Navigating an Ever-Changing World with AI (& PRE)

Greek Philosopher Heraclitus’ “panta rhei” (πάντα ῥεῖ; “everything flows”) has been aphorism for pointing out a basic truth for more than two thousand years: We know that the world around us is constantly changing and, thus, we constantly need to adapt. Our civilization appears to be in a state that is far from any elusive equilibrium, and looking at the recent cascade of historical and social events, it seems that change is happening even faster than ever before.

Sure, history may repeat itself, but deep down, we know that history cannot fully predict what the future will bring.

Yet, most of our thinking about tomorrow is strongly rooted in past experiences. In my data science research work with Stratyfy, I encounter this idea all the time: Training our models on past data and then using these models for future decisions is a widely accepted, standard approach.

But how can we go beyond this idea? And given the ever-changing environments around us, how do we know when it is time to change our models?

Statistics provide a set of tools to monitor the change of distributions of the explanatory variables of a model. Let’s take the population stability index (or PSI), for example. Simply put, PSI is used to compare the current distribution of an attribute with the historical distribution to determine how the population (in terms of attribute distribution) has changed over time. If the difference is significant, it’s time to build a new model.

But surprisingly, even this idea can be misleading. Most often, this analysis looks at the distributions individually. However, there can be cases in which the joint distribution of variables – the probability of two variables or events happening together – is entirely different while the marginal distributions remain the same.

Why does this matter? At Stratyfy, we think about this in the context of credit risk. Imagine we have data from 60 potential borrowers in this first table below. On the y-axis, borrower data is ordered according to income in three different classes (from low to high) and 20 people fall into each class. On the x-axis, we have them ordered according to credit score (also from low to high) and it happens that again 20 people fall into each class.

Now, the second table has exactly the same count in the marginal distributions. The joint distribution, however, is quite different.

In such a situation, monitoring the PSI of the individual variables will not capture the change of the joint distribution. With PSI providing no warning signs, the algorithm will continue to work under the illusion that nothing has changed, which might expose a business to unanticipated risks or bias. In the above example, any model is expected to behave quite differently depending on how many people are in the central region of the joint distribution.

Even when we do correctly detect the need for change, often there is very little new data available. So how do we then move beyond the idea of only looking at past data in order to develop a feel for the future?

Perhaps we can take a page from how humans make decisions. Most of the time, our past experiences represent only a few data points, not a great many, so our brains assign weights to these factors based on what we do know. Stratyfy’s proprietary probabilistic rule engine (PRE) mimics this human decision-making algorithm. 

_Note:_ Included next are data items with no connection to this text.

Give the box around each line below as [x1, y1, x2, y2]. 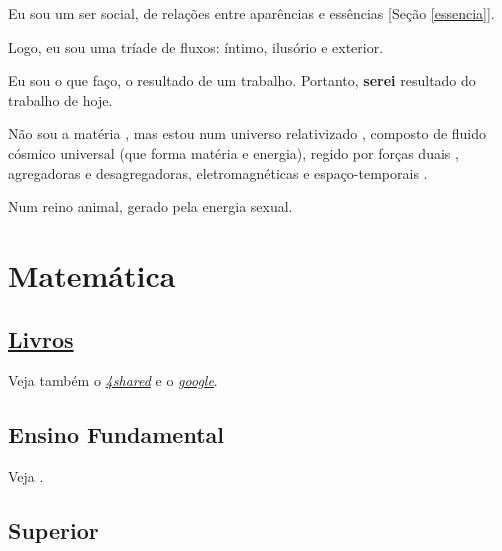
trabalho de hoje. [8, 89, 113, 110]
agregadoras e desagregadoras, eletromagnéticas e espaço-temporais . [8, 162, 428, 183]
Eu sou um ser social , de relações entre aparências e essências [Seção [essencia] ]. [8, 3, 495, 23]
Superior [8, 515, 99, 546]
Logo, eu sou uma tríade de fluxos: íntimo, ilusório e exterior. [8, 36, 384, 57]
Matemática [8, 254, 176, 295]
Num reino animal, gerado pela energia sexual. [8, 196, 293, 217]
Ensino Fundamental [8, 419, 225, 450]

Our technology allows for the combination of human and data insights to make more accurate predictions. After all, domain experts can often foresee change far before it actually happens, or at least, they can imagine many different possible scenarios for the future.

In a recent engagement around COVID-19 with Rockefeller Neuroscience Institute, for example, we obtained results that would have been entirely out of reach if PRE hadn’t allowed us to weave the insights from doctors into the fabric of our algorithms. What’s more, PRE has shown to be highly efficient when the size of the training data is small.

This flexibility of PRE to harness expert knowledge in combination with machine learning not only enables our customers to anticipate and react to changing environments in real time. It can also open up entirely new business opportunities to serve populations for which traditional models based on past data fail, simply because past data is unavailable.

As Heraclitus said, no man ever steps in the same river twice. But that doesn’t mean we can’t learn from the path it has carved and the people who have traveled it in order to predict where it might take us next.